The outburst in the game is magnificent, with mood swings, early shattered impulses, giggles, sulks, rage. The whole, hollow under so much vitality, suggests the cruelty of the society of exploitation and segregation, in an inventive, familiar language, of great elegance, brilliantly translated by Dominique Hollier. Loyon handled this masterfully, on a Spartan stage (scenography by Nicolas Sire); a bed, a table, two chairs, under skilful lights by Laurent Castaingt. A small shape with a big meaning.
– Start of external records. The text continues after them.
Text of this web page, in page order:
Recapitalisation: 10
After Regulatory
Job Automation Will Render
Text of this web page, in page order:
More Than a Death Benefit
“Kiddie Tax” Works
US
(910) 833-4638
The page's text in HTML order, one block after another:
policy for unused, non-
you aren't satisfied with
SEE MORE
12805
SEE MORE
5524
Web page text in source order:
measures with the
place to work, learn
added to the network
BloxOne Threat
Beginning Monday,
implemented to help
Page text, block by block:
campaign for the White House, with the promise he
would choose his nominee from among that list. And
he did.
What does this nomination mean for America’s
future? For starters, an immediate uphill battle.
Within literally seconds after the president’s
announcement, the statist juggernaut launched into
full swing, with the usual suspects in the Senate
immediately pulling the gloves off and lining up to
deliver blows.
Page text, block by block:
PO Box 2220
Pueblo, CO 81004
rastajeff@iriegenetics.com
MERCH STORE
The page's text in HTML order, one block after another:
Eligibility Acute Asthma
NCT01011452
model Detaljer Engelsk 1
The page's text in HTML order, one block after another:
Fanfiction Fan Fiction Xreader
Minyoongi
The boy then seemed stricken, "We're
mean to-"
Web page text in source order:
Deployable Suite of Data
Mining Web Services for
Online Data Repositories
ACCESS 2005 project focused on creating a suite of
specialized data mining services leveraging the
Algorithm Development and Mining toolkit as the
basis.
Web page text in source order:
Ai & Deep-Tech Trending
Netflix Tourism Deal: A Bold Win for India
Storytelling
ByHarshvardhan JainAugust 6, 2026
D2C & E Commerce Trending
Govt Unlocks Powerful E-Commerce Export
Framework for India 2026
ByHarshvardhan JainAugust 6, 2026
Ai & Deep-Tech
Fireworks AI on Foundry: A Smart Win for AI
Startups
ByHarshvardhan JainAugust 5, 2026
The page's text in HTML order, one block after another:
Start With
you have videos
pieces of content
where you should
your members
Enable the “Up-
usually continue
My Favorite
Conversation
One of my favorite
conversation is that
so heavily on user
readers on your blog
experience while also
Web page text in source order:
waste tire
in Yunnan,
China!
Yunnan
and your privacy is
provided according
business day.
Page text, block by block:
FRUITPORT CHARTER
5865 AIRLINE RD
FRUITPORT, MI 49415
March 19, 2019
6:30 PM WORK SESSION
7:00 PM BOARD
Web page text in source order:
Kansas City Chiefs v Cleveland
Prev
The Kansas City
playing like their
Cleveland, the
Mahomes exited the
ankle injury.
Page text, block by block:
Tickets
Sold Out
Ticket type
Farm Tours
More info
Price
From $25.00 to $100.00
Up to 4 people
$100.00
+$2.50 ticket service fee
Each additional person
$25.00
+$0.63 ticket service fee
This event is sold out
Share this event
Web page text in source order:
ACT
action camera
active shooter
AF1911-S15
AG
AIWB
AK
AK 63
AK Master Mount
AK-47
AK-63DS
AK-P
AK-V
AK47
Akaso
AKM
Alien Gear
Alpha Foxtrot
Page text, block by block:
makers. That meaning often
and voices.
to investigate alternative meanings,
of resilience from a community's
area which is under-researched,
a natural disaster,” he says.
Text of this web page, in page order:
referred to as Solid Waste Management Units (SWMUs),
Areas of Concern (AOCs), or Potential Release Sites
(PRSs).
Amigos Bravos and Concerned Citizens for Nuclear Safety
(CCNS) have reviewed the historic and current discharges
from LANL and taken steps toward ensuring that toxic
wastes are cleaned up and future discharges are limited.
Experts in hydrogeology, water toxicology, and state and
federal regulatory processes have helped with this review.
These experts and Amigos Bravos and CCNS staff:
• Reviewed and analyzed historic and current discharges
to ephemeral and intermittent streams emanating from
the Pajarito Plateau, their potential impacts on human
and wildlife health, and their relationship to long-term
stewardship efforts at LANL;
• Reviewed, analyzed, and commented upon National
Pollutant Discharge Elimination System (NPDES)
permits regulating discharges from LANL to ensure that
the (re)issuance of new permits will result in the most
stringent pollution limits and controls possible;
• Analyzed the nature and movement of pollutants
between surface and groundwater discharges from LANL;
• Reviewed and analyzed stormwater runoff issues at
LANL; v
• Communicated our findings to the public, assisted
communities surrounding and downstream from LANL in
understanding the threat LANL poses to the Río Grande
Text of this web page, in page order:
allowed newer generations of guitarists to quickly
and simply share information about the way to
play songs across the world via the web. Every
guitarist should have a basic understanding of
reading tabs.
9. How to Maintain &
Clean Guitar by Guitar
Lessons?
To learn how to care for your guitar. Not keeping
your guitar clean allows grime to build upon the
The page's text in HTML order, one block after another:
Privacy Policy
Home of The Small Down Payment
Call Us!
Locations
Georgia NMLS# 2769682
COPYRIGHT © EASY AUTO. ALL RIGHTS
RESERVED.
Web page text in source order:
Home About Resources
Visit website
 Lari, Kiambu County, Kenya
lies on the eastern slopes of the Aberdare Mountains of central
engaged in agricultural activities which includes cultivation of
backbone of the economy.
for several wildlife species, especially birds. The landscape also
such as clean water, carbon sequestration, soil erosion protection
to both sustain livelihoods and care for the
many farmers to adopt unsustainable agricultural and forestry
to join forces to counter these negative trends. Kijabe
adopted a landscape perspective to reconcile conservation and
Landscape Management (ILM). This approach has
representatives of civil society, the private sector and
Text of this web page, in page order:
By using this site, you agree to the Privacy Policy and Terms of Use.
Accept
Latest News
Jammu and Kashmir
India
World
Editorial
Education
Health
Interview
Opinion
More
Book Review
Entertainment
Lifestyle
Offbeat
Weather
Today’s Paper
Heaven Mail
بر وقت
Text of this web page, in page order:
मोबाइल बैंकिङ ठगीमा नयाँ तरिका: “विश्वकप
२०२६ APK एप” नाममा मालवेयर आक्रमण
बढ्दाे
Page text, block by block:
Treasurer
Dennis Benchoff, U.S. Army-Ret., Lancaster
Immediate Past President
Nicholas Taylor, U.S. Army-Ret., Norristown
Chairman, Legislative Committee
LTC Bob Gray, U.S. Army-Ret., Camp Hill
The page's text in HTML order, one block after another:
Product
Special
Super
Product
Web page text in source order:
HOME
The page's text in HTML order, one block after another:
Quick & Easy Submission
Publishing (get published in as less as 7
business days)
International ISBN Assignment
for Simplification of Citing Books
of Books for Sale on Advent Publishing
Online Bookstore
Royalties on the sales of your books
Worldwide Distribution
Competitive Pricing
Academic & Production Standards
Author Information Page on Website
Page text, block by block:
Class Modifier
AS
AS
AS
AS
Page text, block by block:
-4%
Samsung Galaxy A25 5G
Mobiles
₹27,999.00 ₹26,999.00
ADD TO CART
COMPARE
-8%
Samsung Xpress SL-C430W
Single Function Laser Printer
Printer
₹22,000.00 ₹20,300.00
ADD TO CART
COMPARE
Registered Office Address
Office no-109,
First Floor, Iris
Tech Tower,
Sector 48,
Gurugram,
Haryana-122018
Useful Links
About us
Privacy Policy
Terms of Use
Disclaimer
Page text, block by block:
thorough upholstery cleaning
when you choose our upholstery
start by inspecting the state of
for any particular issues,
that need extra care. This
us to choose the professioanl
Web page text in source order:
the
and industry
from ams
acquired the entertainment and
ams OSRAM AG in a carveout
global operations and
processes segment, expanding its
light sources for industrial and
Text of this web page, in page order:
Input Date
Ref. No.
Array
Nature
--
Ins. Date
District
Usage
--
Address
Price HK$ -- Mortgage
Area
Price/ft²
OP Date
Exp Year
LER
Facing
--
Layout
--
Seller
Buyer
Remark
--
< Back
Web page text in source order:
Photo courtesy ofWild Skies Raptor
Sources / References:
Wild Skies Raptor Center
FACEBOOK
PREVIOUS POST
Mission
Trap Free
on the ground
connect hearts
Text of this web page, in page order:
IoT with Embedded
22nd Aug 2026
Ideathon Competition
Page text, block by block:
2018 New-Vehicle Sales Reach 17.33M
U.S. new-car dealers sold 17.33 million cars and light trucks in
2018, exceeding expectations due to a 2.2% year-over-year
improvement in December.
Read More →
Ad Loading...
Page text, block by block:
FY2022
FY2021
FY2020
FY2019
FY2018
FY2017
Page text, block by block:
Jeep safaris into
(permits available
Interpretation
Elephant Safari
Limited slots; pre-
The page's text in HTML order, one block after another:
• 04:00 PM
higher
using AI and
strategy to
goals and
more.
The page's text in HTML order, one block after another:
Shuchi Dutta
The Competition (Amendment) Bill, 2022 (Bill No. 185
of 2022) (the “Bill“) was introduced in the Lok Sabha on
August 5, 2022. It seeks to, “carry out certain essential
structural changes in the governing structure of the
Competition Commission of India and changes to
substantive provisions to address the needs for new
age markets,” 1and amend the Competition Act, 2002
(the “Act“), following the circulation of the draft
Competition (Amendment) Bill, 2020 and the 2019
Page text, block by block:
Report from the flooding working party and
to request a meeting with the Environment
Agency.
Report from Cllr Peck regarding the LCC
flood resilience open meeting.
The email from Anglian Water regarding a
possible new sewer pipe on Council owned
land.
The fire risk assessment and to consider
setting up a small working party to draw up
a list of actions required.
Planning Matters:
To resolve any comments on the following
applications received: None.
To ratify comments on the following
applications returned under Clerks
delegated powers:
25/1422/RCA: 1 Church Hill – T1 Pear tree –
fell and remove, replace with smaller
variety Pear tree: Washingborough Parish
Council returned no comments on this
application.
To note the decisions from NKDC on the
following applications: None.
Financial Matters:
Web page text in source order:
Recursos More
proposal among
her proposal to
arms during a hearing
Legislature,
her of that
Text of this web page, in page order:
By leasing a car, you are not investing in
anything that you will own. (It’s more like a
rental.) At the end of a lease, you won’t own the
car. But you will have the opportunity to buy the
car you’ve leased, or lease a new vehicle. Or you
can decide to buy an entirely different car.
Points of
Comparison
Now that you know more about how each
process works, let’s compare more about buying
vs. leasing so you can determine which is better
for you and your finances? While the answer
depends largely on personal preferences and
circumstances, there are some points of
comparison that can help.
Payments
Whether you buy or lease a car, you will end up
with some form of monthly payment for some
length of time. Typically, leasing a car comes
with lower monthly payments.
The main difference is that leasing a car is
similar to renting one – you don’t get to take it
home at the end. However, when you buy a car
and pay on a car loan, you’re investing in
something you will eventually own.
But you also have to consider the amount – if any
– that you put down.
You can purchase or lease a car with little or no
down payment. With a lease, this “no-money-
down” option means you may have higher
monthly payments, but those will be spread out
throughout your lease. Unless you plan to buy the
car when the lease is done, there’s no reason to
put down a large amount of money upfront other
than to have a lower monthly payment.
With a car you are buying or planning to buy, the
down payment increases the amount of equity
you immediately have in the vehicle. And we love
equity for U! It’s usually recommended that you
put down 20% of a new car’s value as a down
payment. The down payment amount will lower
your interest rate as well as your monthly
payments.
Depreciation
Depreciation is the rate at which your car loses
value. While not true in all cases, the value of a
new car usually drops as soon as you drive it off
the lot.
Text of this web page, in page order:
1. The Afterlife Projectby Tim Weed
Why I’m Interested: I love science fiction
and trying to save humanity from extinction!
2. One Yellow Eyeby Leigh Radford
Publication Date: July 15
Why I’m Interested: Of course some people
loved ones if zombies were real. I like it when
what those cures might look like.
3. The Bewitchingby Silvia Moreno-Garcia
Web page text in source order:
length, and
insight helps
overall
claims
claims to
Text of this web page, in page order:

René Fix takes us to Hollywood, with his play She dreamed of a farm in Africa, directed by Claudia Morin (2). This one plays Karen Blixen, the Danish novelist whose 1937 book, brought to the cinema by Sidney Pollack in 1985 under the title Out of Africa, brings together Meryl Streep and Robert Redford. Claudia Morin offers us an infinitely plausible ex-baroness, with a smoking voice and scathing repartee, facing an impresario (Philippe Caulier), eager to adapt for the stage, this time, the said novel, A farm in Africa, whose first role would go to her mistress, Shelley, a young film star whom the woman of letters takes under her wing and whom Julie Timmerman interprets with grace. An ingenious piece, a finely hemmed initiatory story, with musical whiffs of Africa.